What this task involves
Because the material must match the original, reproduce every line of it exactly.

________________

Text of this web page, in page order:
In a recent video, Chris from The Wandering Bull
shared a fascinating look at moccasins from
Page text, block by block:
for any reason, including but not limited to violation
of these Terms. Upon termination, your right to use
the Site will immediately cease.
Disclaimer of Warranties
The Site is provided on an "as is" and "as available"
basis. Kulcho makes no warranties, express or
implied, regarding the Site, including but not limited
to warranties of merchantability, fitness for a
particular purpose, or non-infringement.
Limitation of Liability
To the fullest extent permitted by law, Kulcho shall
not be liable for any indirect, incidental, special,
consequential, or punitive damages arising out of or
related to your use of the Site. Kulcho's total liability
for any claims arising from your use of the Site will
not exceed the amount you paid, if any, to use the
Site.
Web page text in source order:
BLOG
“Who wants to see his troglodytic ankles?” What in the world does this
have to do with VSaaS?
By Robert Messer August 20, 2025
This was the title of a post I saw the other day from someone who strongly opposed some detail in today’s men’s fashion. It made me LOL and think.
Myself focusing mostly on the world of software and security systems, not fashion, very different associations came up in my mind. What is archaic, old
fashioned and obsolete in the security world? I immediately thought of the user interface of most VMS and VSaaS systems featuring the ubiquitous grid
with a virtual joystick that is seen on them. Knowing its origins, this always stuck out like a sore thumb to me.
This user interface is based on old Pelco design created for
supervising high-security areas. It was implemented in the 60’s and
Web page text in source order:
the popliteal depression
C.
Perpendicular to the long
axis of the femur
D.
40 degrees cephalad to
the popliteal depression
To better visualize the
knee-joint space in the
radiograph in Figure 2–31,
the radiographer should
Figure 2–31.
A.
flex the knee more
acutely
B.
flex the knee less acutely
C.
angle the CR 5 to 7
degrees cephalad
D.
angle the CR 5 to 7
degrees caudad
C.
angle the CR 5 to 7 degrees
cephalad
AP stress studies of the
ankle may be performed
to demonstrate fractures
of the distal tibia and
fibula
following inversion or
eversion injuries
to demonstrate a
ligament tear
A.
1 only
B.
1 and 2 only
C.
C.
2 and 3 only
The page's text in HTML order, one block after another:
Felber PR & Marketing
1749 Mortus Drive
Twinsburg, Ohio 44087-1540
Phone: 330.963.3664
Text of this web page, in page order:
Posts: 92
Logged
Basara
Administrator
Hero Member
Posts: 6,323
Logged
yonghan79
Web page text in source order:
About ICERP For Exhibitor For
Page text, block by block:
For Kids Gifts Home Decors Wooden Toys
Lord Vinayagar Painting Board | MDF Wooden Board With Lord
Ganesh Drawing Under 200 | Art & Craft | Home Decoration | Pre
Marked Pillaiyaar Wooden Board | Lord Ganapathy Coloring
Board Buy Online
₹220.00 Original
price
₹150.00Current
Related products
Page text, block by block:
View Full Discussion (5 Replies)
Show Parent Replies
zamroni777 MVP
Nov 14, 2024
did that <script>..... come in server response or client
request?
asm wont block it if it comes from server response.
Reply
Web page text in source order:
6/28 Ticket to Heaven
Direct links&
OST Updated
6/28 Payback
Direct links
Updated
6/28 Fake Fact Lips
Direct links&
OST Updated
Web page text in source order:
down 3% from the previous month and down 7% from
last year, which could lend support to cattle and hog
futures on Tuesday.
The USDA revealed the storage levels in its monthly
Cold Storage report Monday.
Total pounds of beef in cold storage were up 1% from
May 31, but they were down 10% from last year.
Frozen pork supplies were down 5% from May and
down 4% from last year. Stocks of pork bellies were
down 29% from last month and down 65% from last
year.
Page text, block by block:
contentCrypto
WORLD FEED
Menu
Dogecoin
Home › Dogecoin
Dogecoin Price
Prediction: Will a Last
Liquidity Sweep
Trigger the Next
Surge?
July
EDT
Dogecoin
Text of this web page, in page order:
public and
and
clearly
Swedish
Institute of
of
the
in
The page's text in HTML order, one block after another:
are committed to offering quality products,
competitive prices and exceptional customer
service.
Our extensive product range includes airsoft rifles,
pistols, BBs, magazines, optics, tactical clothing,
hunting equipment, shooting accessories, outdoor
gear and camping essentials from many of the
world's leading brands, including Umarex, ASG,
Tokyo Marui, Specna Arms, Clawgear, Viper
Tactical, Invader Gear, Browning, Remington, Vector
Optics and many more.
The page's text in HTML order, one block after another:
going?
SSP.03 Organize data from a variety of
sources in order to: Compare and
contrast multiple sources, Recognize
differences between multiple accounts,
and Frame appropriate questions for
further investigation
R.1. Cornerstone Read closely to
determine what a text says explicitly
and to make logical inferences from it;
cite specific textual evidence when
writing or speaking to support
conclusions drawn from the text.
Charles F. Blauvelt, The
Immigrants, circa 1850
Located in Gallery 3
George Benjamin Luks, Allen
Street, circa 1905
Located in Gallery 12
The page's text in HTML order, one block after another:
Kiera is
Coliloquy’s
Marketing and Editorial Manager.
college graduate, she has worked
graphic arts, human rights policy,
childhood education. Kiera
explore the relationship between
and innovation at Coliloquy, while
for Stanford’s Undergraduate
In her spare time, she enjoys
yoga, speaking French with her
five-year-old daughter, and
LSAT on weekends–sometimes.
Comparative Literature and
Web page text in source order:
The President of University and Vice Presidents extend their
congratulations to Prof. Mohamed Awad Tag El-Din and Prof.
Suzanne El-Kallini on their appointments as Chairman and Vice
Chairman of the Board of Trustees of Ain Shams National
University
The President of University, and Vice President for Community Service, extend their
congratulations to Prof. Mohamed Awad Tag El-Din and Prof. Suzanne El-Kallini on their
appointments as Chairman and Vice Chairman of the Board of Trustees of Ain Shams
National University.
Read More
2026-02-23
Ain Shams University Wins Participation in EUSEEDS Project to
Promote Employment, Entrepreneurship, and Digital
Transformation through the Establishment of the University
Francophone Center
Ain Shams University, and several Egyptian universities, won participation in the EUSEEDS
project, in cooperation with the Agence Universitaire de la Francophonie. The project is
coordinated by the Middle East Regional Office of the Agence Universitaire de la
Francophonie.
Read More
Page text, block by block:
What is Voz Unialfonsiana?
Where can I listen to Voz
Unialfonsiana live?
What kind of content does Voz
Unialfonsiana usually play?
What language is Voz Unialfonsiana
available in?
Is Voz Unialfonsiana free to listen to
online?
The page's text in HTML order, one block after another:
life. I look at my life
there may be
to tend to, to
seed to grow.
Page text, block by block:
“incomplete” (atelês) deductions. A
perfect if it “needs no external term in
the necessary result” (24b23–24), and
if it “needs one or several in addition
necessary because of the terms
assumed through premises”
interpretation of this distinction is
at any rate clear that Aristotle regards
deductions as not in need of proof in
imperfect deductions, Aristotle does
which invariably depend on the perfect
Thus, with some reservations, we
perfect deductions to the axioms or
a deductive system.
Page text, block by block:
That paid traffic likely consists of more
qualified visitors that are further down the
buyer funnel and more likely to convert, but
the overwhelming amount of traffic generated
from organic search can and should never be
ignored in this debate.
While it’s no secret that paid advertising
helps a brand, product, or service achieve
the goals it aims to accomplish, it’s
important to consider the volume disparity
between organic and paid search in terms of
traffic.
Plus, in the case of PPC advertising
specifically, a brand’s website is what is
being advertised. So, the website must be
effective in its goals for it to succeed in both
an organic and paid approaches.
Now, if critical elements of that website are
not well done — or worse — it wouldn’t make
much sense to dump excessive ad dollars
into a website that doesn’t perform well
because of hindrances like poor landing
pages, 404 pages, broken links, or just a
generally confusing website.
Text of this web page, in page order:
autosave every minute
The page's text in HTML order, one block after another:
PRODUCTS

________________

Solved problem
Text of this web page, in page order:
In a recent video, Chris from The Wandering Bull
shared a fascinating look at moccasins from
Page text, block by block:
for any reason, including but not limited to violation
of these Terms. Upon termination, your right to use
the Site will immediately cease.
Disclaimer of Warranties
The Site is provided on an "as is" and "as available"
basis. Kulcho makes no warranties, express or
implied, regarding the Site, including but not limited
to warranties of merchantability, fitness for a
particular purpose, or non-infringement.
Limitation of Liability
To the fullest extent permitted by law, Kulcho shall
not be liable for any indirect, incidental, special,
consequential, or punitive damages arising out of or
related to your use of the Site. Kulcho's total liability
for any claims arising from your use of the Site will
not exceed the amount you paid, if any, to use the
Site.
Web page text in source order:
BLOG
“Who wants to see his troglodytic ankles?” What in the world does this
have to do with VSaaS?
By Robert Messer August 20, 2025
This was the title of a post I saw the other day from someone who strongly opposed some detail in today’s men’s fashion. It made me LOL and think.
Myself focusing mostly on the world of software and security systems, not fashion, very different associations came up in my mind. What is archaic, old
fashioned and obsolete in the security world? I immediately thought of the user interface of most VMS and VSaaS systems featuring the ubiquitous grid
with a virtual joystick that is seen on them. Knowing its origins, this always stuck out like a sore thumb to me.
This user interface is based on old Pelco design created for
supervising high-security areas. It was implemented in the 60’s and
Web page text in source order:
the popliteal depression
C.
Perpendicular to the long
axis of the femur
D.
40 degrees cephalad to
the popliteal depression
To better visualize the
knee-joint space in the
radiograph in Figure 2–31,
the radiographer should
Figure 2–31.
A.
flex the knee more
acutely
B.
flex the knee less acutely
C.
angle the CR 5 to 7
degrees cephalad
D.
angle the CR 5 to 7
degrees caudad
C.
angle the CR 5 to 7 degrees
cephalad
AP stress studies of the
ankle may be performed
to demonstrate fractures
of the distal tibia and
fibula
following inversion or
eversion injuries
to demonstrate a
ligament tear
A.
1 only
B.
1 and 2 only
C.
C.
2 and 3 only
The page's text in HTML order, one block after another:
Felber PR & Marketing
1749 Mortus Drive
Twinsburg, Ohio 44087-1540
Phone: 330.963.3664
Text of this web page, in page order:
Posts: 92
Logged
Basara
Administrator
Hero Member
Posts: 6,323
Logged
yonghan79
Web page text in source order:
About ICERP For Exhibitor For
Page text, block by block:
For Kids Gifts Home Decors Wooden Toys
Lord Vinayagar Painting Board | MDF Wooden Board With Lord
Ganesh Drawing Under 200 | Art & Craft | Home Decoration | Pre
Marked Pillaiyaar Wooden Board | Lord Ganapathy Coloring
Board Buy Online
₹220.00 Original
price
₹150.00Current
Related products
Page text, block by block:
View Full Discussion (5 Replies)
Show Parent Replies
zamroni777 MVP
Nov 14, 2024
did that <script>..... come in server response or client
request?
asm wont block it if it comes from server response.
Reply
Web page text in source order:
6/28 Ticket to Heaven
Direct links&
OST Updated
6/28 Payback
Direct links
Updated
6/28 Fake Fact Lips
Direct links&
OST Updated
Web page text in source order:
down 3% from the previous month and down 7% from
last year, which could lend support to cattle and hog
futures on Tuesday.
The USDA revealed the storage levels in its monthly
Cold Storage report Monday.
Total pounds of beef in cold storage were up 1% from
May 31, but they were down 10% from last year.
Frozen pork supplies were down 5% from May and
down 4% from last year. Stocks of pork bellies were
down 29% from last month and down 65% from last
year.
Page text, block by block:
contentCrypto
WORLD FEED
Menu
Dogecoin
Home › Dogecoin
Dogecoin Price
Prediction: Will a Last
Liquidity Sweep
Trigger the Next
Surge?
July
EDT
Dogecoin
Text of this web page, in page order:
public and
and
clearly
Swedish
Institute of
of
the
in
The page's text in HTML order, one block after another:
are committed to offering quality products,
competitive prices and exceptional customer
service.
Our extensive product range includes airsoft rifles,
pistols, BBs, magazines, optics, tactical clothing,
hunting equipment, shooting accessories, outdoor
gear and camping essentials from many of the
world's leading brands, including Umarex, ASG,
Tokyo Marui, Specna Arms, Clawgear, Viper
Tactical, Invader Gear, Browning, Remington, Vector
Optics and many more.
The page's text in HTML order, one block after another:
going?
SSP.03 Organize data from a variety of
sources in order to: Compare and
contrast multiple sources, Recognize
differences between multiple accounts,
and Frame appropriate questions for
further investigation
R.1. Cornerstone Read closely to
determine what a text says explicitly
and to make logical inferences from it;
cite specific textual evidence when
writing or speaking to support
conclusions drawn from the text.
Charles F. Blauvelt, The
Immigrants, circa 1850
Located in Gallery 3
George Benjamin Luks, Allen
Street, circa 1905
Located in Gallery 12
The page's text in HTML order, one block after another:
Kiera is
Coliloquy’s
Marketing and Editorial Manager.
college graduate, she has worked
graphic arts, human rights policy,
childhood education. Kiera
explore the relationship between
and innovation at Coliloquy, while
for Stanford’s Undergraduate
In her spare time, she enjoys
yoga, speaking French with her
five-year-old daughter, and
LSAT on weekends–sometimes.
Comparative Literature and
Web page text in source order:
The President of University and Vice Presidents extend their
congratulations to Prof. Mohamed Awad Tag El-Din and Prof.
Suzanne El-Kallini on their appointments as Chairman and Vice
Chairman of the Board of Trustees of Ain Shams National
University
The President of University, and Vice President for Community Service, extend their
congratulations to Prof. Mohamed Awad Tag El-Din and Prof. Suzanne El-Kallini on their
appointments as Chairman and Vice Chairman of the Board of Trustees of Ain Shams
National University.
Read More
2026-02-23
Ain Shams University Wins Participation in EUSEEDS Project to
Promote Employment, Entrepreneurship, and Digital
Transformation through the Establishment of the University
Francophone Center
Ain Shams University, and several Egyptian universities, won participation in the EUSEEDS
project, in cooperation with the Agence Universitaire de la Francophonie. The project is
coordinated by the Middle East Regional Office of the Agence Universitaire de la
Francophonie.
Read More
Page text, block by block:
What is Voz Unialfonsiana?
Where can I listen to Voz
Unialfonsiana live?
What kind of content does Voz
Unialfonsiana usually play?
What language is Voz Unialfonsiana
available in?
Is Voz Unialfonsiana free to listen to
online?
The page's text in HTML order, one block after another:
life. I look at my life
there may be
to tend to, to
seed to grow.
Page text, block by block:
“incomplete” (atelês) deductions. A
perfect if it “needs no external term in
the necessary result” (24b23–24), and
if it “needs one or several in addition
necessary because of the terms
assumed through premises”
interpretation of this distinction is
at any rate clear that Aristotle regards
deductions as not in need of proof in
imperfect deductions, Aristotle does
which invariably depend on the perfect
Thus, with some reservations, we
perfect deductions to the axioms or
a deductive system.
Page text, block by block:
That paid traffic likely consists of more
qualified visitors that are further down the
buyer funnel and more likely to convert, but
the overwhelming amount of traffic generated
from organic search can and should never be
ignored in this debate.
While it’s no secret that paid advertising
helps a brand, product, or service achieve
the goals it aims to accomplish, it’s
important to consider the volume disparity
between organic and paid search in terms of
traffic.
Plus, in the case of PPC advertising
specifically, a brand’s website is what is
being advertised. So, the website must be
effective in its goals for it to succeed in both
an organic and paid approaches.
Now, if critical elements of that website are
not well done — or worse — it wouldn’t make
much sense to dump excessive ad dollars
into a website that doesn’t perform well
because of hindrances like poor landing
pages, 404 pages, broken links, or just a
generally confusing website.
Text of this web page, in page order:
autosave every minute
The page's text in HTML order, one block after another:
PRODUCTS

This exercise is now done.